Radiative transfer, described by the radiative transfer equation (RTE), is one of the dominant energy exchange processes in the inertial confinement fusion (ICF) experiments. The Marshak wave problem is an important benchmark for time-dependent RTE. In this work, we present a neural network architecture termed RNN-attention deep learning (RADL) as a surrogate model to solve the inverse boundary problem of the nonlinear Marshak wave in a data-driven fashion. We train the surrogate model by numerical simulation data of the forward problem, and then solve the inverse problem by minimizing the distance between the target solution and the surrogate predicted solution concerning the boundary condition. This minimization is made efficient because the surrogate model by-passes the expensive numerical solution, and the model is differentiable so the gradient-based optimization algorithms are adopted. The effectiveness of our approach is demonstrated by solving the inverse boundary problems of the Marshak wave benchmark in two case studies: where the transport process is modeled by RTE and where it is modeled by its nonlinear diffusion approximation (DA).
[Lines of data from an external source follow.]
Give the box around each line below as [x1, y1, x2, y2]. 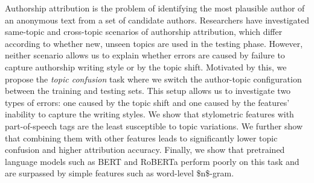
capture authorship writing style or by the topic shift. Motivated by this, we [5, 60, 287, 73]
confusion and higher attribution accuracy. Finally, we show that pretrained [5, 143, 285, 156]
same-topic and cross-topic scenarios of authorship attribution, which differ [5, 25, 283, 38]
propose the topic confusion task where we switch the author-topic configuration [5, 72, 302, 85]
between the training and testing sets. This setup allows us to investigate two [5, 84, 291, 97]
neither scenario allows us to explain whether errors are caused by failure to [5, 49, 285, 61]
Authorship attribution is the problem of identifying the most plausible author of [5, 2, 305, 14]
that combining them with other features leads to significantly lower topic [5, 131, 278, 144]
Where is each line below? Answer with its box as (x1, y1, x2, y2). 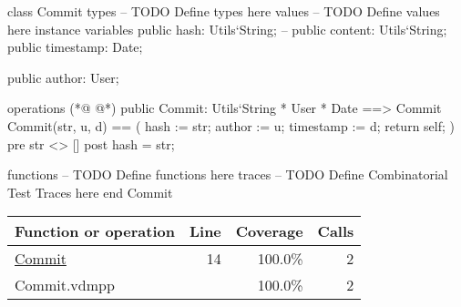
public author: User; (7, 67, 119, 87)
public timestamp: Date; (7, 37, 143, 56)
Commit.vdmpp (15, 274, 115, 296)
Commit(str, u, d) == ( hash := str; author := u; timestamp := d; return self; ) (7, 116, 455, 135)
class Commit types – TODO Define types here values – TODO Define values (7, 2, 440, 20)
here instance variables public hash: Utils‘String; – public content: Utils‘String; (7, 19, 447, 38)
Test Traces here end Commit (7, 182, 173, 201)
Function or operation (15, 220, 175, 242)
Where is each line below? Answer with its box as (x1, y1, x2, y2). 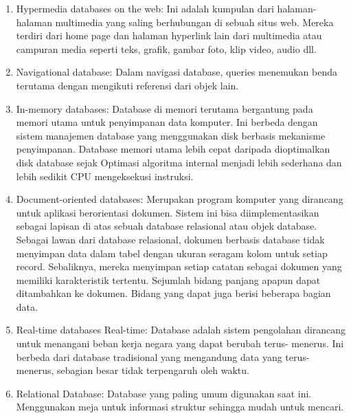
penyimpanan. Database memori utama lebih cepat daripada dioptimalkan (16, 142, 330, 156)
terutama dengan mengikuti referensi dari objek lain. (16, 78, 239, 92)
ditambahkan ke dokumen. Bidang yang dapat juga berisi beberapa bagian (16, 286, 331, 300)
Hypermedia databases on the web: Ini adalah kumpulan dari (16, 1, 274, 15)
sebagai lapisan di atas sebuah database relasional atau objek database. (16, 219, 317, 233)
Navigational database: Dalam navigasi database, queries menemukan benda (16, 65, 338, 79)
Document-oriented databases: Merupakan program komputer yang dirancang (16, 192, 343, 206)
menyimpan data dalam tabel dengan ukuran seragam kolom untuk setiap (16, 245, 328, 260)
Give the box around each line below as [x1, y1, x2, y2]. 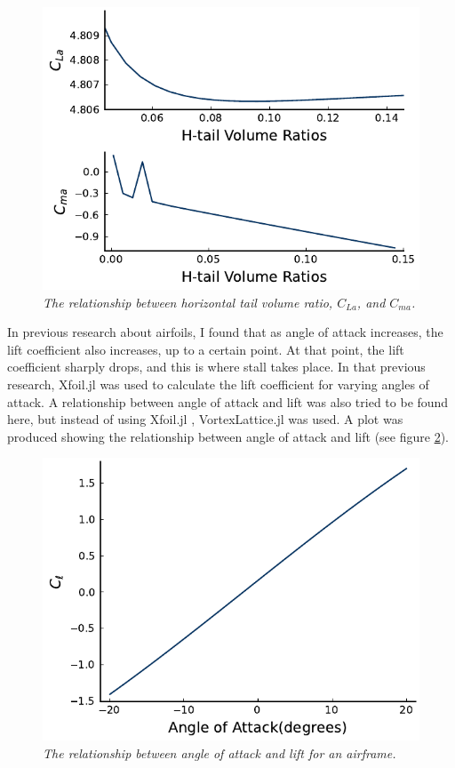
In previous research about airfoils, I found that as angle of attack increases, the [7, 323, 443, 341]
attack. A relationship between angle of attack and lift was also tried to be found [7, 392, 449, 411]
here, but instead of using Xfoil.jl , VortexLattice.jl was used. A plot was [7, 410, 403, 428]
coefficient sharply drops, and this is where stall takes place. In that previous [7, 357, 426, 376]
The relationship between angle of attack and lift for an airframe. [43, 743, 396, 762]
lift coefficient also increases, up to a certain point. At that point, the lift [7, 340, 404, 358]
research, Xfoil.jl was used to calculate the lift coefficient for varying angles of [7, 374, 429, 393]
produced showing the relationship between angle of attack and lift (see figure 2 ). [7, 427, 449, 445]
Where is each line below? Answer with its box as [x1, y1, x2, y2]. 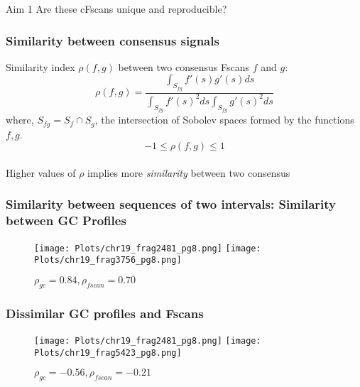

Last but not least, the importance of using both the RNN and the factor-attention blocks in the RADL model is illustrated, and the data efficiency of our model is investigated in this work.

Inertial confinement fusion (ICF) refers to the fusion energy released when a small amount of hot nuclear fuel is ignited by high-power substances to make it reach the ignition conditions under inertial confinement. The ICF implosion is characterized by the equations of radiation hydrodynamics, which are mainly composed of equations describing fluid motion, electron heat conduction, ion heat conduction, photon transport, nuclear reaction and charged particle transport. 

In practical applications, the focus of research in inertial confinement fusion (ICF) is on determining the appropriate boundary conditions that will achieve the desired temperature control of both material and radiation during the fusion process. In mathematics, this is a typical inverse problem, and traditional numerical methods require multiple solutions of differential equations, which is a highly costly task. Moreover, due to the physical conditions of ICF, acquiring the raw data can be extremely expensive. 

This article proposes a method of using RADL neural network as a surrogate model to obtain approximate solutions to inverse problems, which efficiently solves the problems of high computational cost and difficult data acquisition in traditional numerical methods.